The Event Capture 0 Control Register (EC0CTRL) determines the input source for the event, the desired signal edge and the maximum number of timestamps that can be stored before overflow; these parameters can only be changed while the time stamper is disabled. This register is used to start and stop the time stamper, as can also be used to reset a time stamper without completely stopping it. The other capture units have their own control registers (EC1CTRL, EC2CTRL and EC3CTRL).

The common registers indicate the status of all of the event capture units. A read of the Event Capture Read Status Register (ECRDSTS) will report the number of valid timestamps stored and any overflow conditions; but it will also update all of the event capture registers that follow. These following registers will hold their values until the next time ECRDSTS is read. This enables a consistent view of the timestamps across many SPI clock cycles. All time stampers will continue to capture new time stamps as long as there is storage available even though these interface registers are not updated.

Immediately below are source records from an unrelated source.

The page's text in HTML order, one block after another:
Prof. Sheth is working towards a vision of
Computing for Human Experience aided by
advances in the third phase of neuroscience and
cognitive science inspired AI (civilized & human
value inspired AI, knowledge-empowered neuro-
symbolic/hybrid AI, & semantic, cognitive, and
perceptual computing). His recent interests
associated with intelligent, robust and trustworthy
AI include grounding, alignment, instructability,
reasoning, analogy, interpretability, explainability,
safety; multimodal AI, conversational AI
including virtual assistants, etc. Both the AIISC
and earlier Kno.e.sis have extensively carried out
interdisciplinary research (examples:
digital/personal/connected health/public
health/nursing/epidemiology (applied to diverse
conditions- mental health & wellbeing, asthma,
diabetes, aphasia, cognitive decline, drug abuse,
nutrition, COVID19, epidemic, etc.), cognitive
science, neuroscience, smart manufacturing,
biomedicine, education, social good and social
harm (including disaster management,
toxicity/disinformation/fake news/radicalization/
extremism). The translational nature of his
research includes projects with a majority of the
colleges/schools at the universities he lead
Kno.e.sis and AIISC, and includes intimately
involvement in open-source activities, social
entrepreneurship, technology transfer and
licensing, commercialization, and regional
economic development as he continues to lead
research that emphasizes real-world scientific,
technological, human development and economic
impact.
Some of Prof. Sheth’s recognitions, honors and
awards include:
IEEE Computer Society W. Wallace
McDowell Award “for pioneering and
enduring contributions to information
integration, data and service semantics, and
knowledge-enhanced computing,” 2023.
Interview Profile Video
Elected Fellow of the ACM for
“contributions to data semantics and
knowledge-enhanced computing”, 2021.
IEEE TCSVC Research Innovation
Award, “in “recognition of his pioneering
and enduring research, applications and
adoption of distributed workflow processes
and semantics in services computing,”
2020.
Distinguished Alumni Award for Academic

After the ECRDSTS, the next register is Event Capture Total Counts Register (ECTOT). This contains an 8‑bit running count of the number of captured timestamps. These values roll over from 255 to 0.

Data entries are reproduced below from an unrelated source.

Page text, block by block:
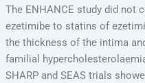
The ENHANCE study did not
ezetimibe to statins of
the thickness of the intima
familial
SHARP and SEAS trials
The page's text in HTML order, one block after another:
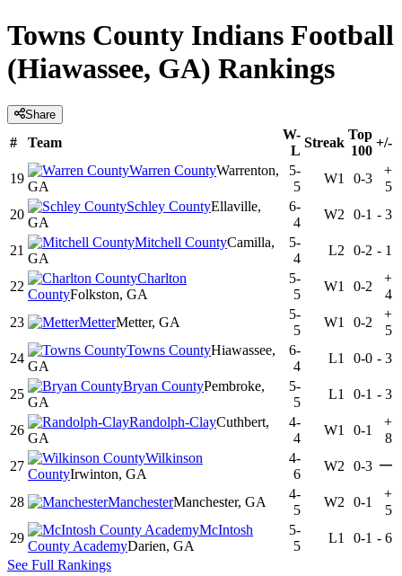
Towns County Indians Football
(Hiawassee, GA) Rankings
Share
# Team
W-
L
Streak
Top
100
+/-
19
Warren CountyWarrenton,
GA
5-
5
W1 0-3
+
5
20
Schley CountyEllaville,
GA
6-
4
W2 0-1 - 3
21
Mitchell CountyCamilla,
GA
5-
4
L2 0-2 - 1
22
Charlton
CountyFolkston, GA
5-
5
W1 0-2
+
4
23
MetterMetter, GA
5-
5
W1 0-2
+
5
24
Towns CountyHiawassee,
GA
6-
4
L1 0-0 - 3
25
Bryan CountyPembroke,
GA
5-
5
L1 0-1 - 3
26
Randolph-ClayCuthbert,
GA
4-
4
W1 0-1
+
8
27
Wilkinson
CountyIrwinton, GA
4-
6
W2 0-3 —
28 ManchesterManchester, GA
4-
5
W2 0-1
+
5
29
McIntosh
County AcademyDarien, GA
5-
5
L1 0-1 - 6
See Full Rankings

The next three registers, Event Capture Clock Seconds High (ECCLKSH), Event Capture Clock Seconds Low (ECCLKSL), and Event Capture Clock Nanoseconds (ECLKNS), together contain the clock time stored in the MAC Timestamp Unit. In a IEEE 802.1AS, or similar, synchronized system, this clock will be synchronized to the network clock. The value is captured at the time ECRDSTS is read, and is stored with 48 bits for seconds and 30 bits for nanoseconds. This value can be combined with the captured time stamps below to determine the exact network time for any particular time stamp.

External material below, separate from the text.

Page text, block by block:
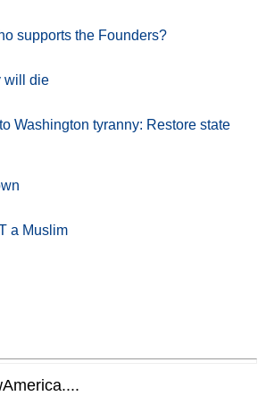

There are 16 total timestamp storage registers available; an active event capture unit shall use at least one, and the total configured by use for all four units shall not exceed 16. For event capture unit n, these are configured using the MAX field of the Event Capture n Control (ECnCTRL) register. The registers occupied by event capture unit 0, if used, will start with ECRDTS0, then those used by unit 1 and so on. Figure 4-7 illustrates an example where event capture unit 0 is configured to use two registers, while unit 1 will use 10 registers and unit 3 will use three registers. Unit 2 has no registers and therefore shall never be enabled. To avoid loss of data in this shared resource, the MAX field of any ECnCTRL register should only be changed if all time stampers are disabled.

When reading out this memory space, the MAX field of ECnCTRL contains the number of registers used for event capture unit n, while the ECnCT field of ECRDSTS contains the actual number of valid time stamps currently stored for that unit. If a given event capture unit has more than one read register in use, the oldest timestamp will be at the lowest address. Any registers that do not contain valid timestamps will contain the value 0xFFFF_FFFF. An example is shown in Figure 4-8, where unit 0 has a maximum of two timestamps, unit 2 has a maximum of four timestamps and unit 3 can have up to three timestamps. When ECRDSTS was read, it indicated a count of 1 timestamp for unit 0, so ECRDTS0 contains a timestamp and ECRDTS1 contains 0xFFFF_FFFF. There are 2 timestamps from unit 2, so the oldest is in ECRDTS2 and the newer one is in ECRDTS3, with 2 invalid registers following. There are 3 timestamps from unit 3, which use register ECRDTS6‑8, with the oldest in ECRDTS8. If one more timestamp is captured before EDRDTS6 is read, there will be an overflow condition and the new timestamp will not be saved.

When capture unit 0 captures a timestamp and has data available, the Event Capture 0 Data Available (EC0DA) bit in the Synchronization Event Status Register (SEVSTS), will be set. Should unit 0 be unable to save a timestamp due to an overflow, it will set the Event Capture 0 Overflow (EC0OF) bit in SEVSTS. There are Event Capture Data Available and Overflow bits for each of the other capture units also located in the SEVSTS register.